Tags
electronics, ISIS, leathercraft, music, teaching, Team Rubicon, warranting, writing
In late 2016, I deployed again with a counter-ISIS joint task force. It went fairly well, all things considered. I think I came back in a better mental state from that trip than I did from my first one back in 2005.
It’s weird to summarize a four-year period of time, but when I look at old entries, it’s like an entirely different person was writing here. What has changed since last I was posting regularly?
- I became less interested in guns and leather work. My interests wax and wane over time, so this is not uncommon. I brought my leatherworking stuff with me to Qatar/Kuwait, and then all I did was make a bunch of wallets for people. (And a watch strap when mine broke.) I haven’t done much since coming home, although I’d like to get back into it.
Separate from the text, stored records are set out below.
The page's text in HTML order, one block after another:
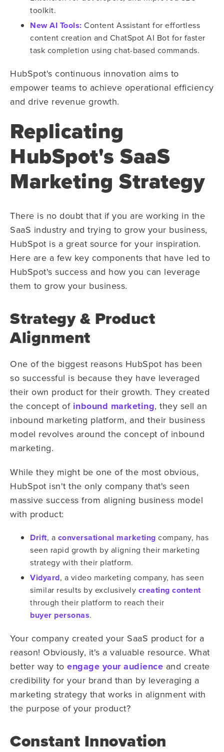
toolkit.
New AI Tools: Content Assistant for effortless
content creation and ChatSpot AI Bot for faster
task completion using chat-based commands.
HubSpot's continuous innovation aims to
empower teams to achieve operational efficiency
and drive revenue growth.
Replicating
HubSpot's SaaS
Marketing Strategy
There is no doubt that if you are working in the
SaaS industry and trying to grow your business,
HubSpot is a great source for your inspiration.
Here are a few key components that have led to
HubSpot's success and how you can leverage
them to grow your business.
Strategy & Product
Alignment
One of the biggest reasons HubSpot has been
so successful is because they have leveraged
their own product for their growth. They created
the concept of inbound marketing, they sell an
inbound marketing platform, and their business
model revolves around the concept of inbound
marketing.
While they might be one of the most obvious,
HubSpot isn't the only company that's seen
massive success from aligning business model
with product:
Drift, a conversational marketing company, has
seen rapid growth by aligning their marketing
strategy with their platform.
Vidyard, a video marketing company, has seen
similar results by exclusively creating content
through their platform to reach their
buyer personas.
Your company created your SaaS product for a
reason! Obviously, it's a valuable resource. What
better way to engage your audience and create
credibility for your brand than by leveraging a
marketing strategy that works in alignment with
the purpose of your product?
Constant Innovation
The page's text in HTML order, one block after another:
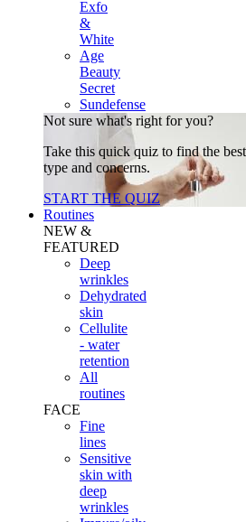
Exfo
&
White
Age
Beauty
Secret
Sundefense
Not sure what's right for you?
Take this quick quiz to find the
type and concerns.
START THE QUIZ
Routines
NEW &
FEATURED
Deep
wrinkles
Dehydrated
skin
Cellulite
- water
retention
All
routines
FACE
Fine
lines
Sensitive
skin with
deep
wrinkles
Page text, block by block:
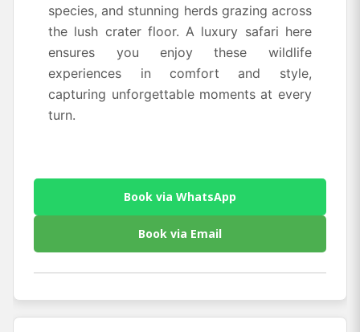
species, and stunning herds grazing across
the lush crater floor. A luxury safari here
ensures you enjoy these wildlife
experiences in comfort and style,
capturing unforgettable moments at every
turn.
Book via WhatsApp
Book via Email
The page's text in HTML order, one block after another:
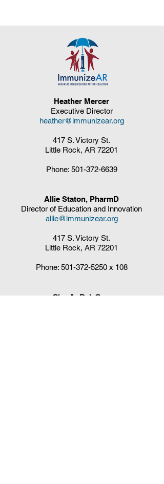
Heather Mercer
Executive Director
heather@immunizear.org
417 S. Victory St.
Little Rock, AR 72201
Phone: 501-372-6639
Allie Staton, PharmD
Director of Education and Innovation
allie@immunizear.org
417 S. Victory St.
Little Rock, AR 72201
Phone: 501-372-5250x 108
Claudia DelaCruz
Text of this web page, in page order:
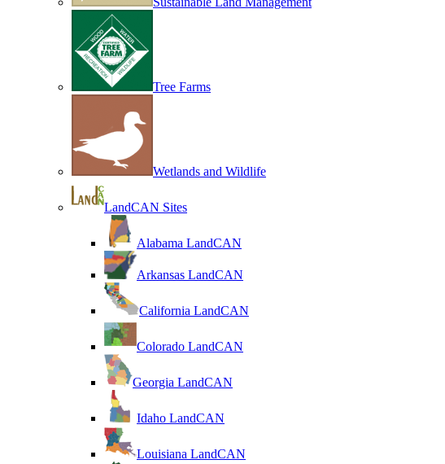
Tree Farms
Wetlands and Wildlife
LandCAN Sites
Alabama LandCAN
Arkansas LandCAN
California LandCAN
Colorado LandCAN
Georgia LandCAN
Idaho LandCAN
Louisiana LandCAN
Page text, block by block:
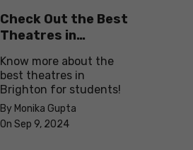
Check Out the Best
Theatres in
Know more about the
best theatres in
Brighton for students!
By Monika Gupta
On Sep 9, 2024
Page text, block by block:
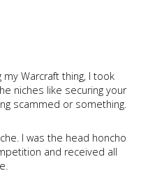
Warcraft thing, I took
niches like securing your
scammed or something.
I was the head honcho
and received all
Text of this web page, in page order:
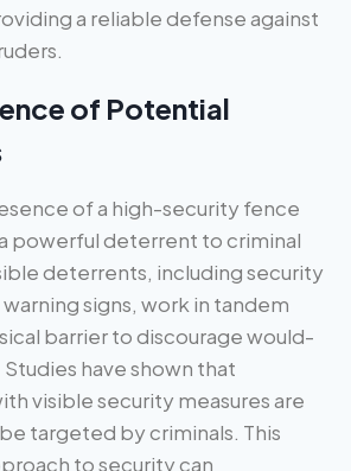
a reliable defense against
of Potential
of a high-security fence
powerful deterrent to criminal
deterrents, including security
signs, work in tandem
barrier to discourage would-
have shown that
visible security measures are
targeted by criminals. This
to security can
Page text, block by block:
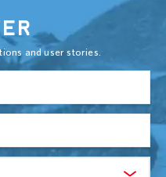
and user stories.
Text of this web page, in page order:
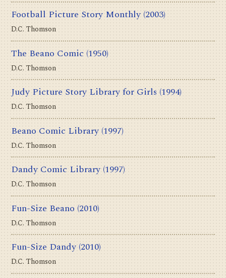
Football Picture Story Monthly (2003)
D.C. Thomson
The Beano Comic (1950)
D.C. Thomson
Judy Picture Story Library for Girls (1994)
D.C. Thomson
Beano Comic Library (1997)
D.C. Thomson
Dandy Comic Library (1997)
D.C. Thomson
Fun-Size Beano (2010)
D.C. Thomson
Fun-Size Dandy (2010)
D.C. Thomson
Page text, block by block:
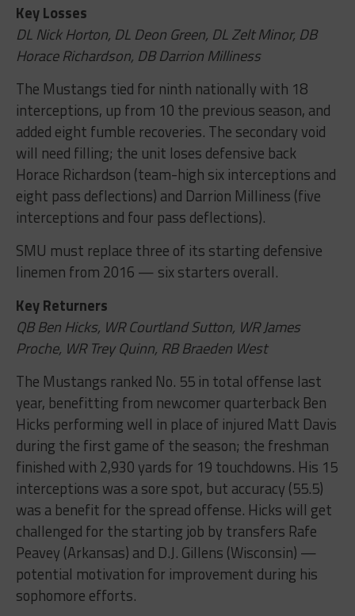
Key Losses
DL Nick Horton, DL Deon Green, DL Zelt Minor, DB
Horace Richardson, DB Darrion Milliness
The Mustangs tied for ninth nationally with 18
interceptions, up from 10 the previous season, and
added eight fumble recoveries. The secondary void
will need filling; the unit loses defensive back
Horace Richardson (team-high six interceptions and
eight pass deflections) and Darrion Milliness (five
interceptions and four pass deflections).
SMU must replace three of its starting defensive
linemen from 2016 — six starters overall.
Key Returners
QB Ben Hicks, WR Courtland Sutton, WR James
Proche, WR Trey Quinn, RB Braeden West
The Mustangs ranked No. 55 in total offense last
year, benefitting from newcomer quarterback Ben
Hicks performing well in place of injured Matt Davis
during the first game of the season; the freshman
finished with 2,930 yards for 19 touchdowns. His 15
interceptions was a sore spot, but accuracy (55.5)
was a benefit for the spread offense. Hicks will get
challenged for the starting job by transfers Rafe
Peavey (Arkansas) and D.J. Gillens (Wisconsin) —
potential motivation for improvement during his
sophomore efforts.
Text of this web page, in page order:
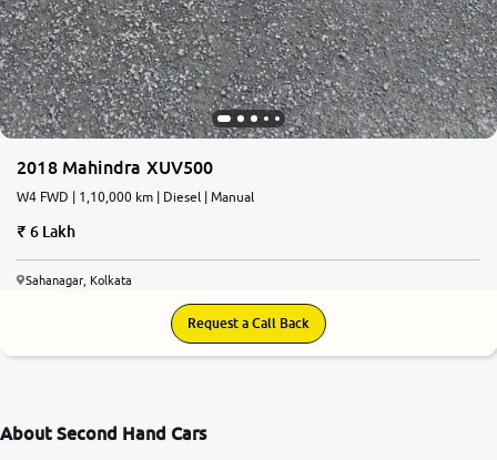
2018 Mahindra XUV500
W4 FWD | 1,10,000 km | Diesel | Manual
6 Lakh
Sahanagar, Kolkata
Request a Call Back
About Second Hand Cars
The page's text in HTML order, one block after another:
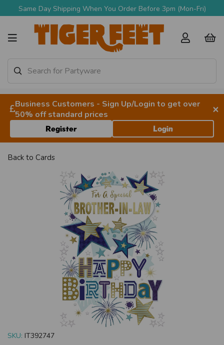
Same Day Shipping When You Order Before 3pm (Mon-Fri)
Business Customers - Sign Up/Login to get over
50% off standard prices
×
Register Login
Back to Cards
SKU: IT392747
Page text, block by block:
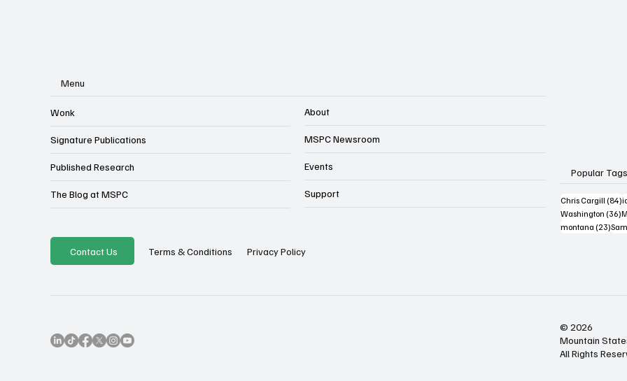
Menu
About
MSPC Newsroom
Events
Support
Wonk
Signature Publications
Published Research
The Blog at MSPC
Popular Tags
Chris Cargill (84)
Washington (36)
montana (23)23
Contact Us Terms & Conditions Privacy Policy
© 2026
Mountain
All Rights

I need a new notebook cover; I gave my awesome one away for a fundraiser auction.
- I became much more interested in electronics, programming, and music–and the overlap therein. Mostly music, though. I have acquired many more musical instruments and tools and toys.
- In 2015, I started volunteering with Team Rubicon USA, a veteran-led disaster response non-profit org. I deployed several times (while on regular leave) to clean up after flooding or hurricanes or what have you. I wrote about it extensively in other places so I won’t recap here, but it was enormously rewarding.
- I returned to teaching for my full-time job with the Guard after the ISIS thing, but I started doing more curriculum development. I was finally certified to officially teach and develop curriculum for the Army, despite having already been doing so for years. I spent the better part of last year researching and writing a short crash course in critical thinking which will probably never be taught.
- I also bit the bullet and went through the arduous and mostly stupid process to become a warrant officer. As I write this, I am finishing up warrant officer basic course (WOBC, “WOE-bick”), after which I shall return home to my new unit–and almost immediately go to NTC.
My children continue to grow and become fascinating people. My best friend finished killing himself with alcohol last spring. I continue to not deserve my wife, to whom I’ve been married now for almost 20 years. I am starting to think about what I want to be when I grow up and retire from the Army in a few more years. Everyone else around me continues to age, but that weirdly doesn’t seem to affect me, except for my hair turning a little grey.
I have been blogging on and off since mid-2000, a span covering nearly half my life but with regrettably significant gaps. I wish I had been doing so more regularly because reading old posts is fascinating–I’m one of my very favorite people, but it’s odd to see how I thought about some things at various points in my life, and now I wish I had a more complete record. As for now? I won’t attempt anything grand, but maybe just write about a few things that I think are interesting at the moment. Or maybe it will be another 4 years. Depends on what else is going on. No promises.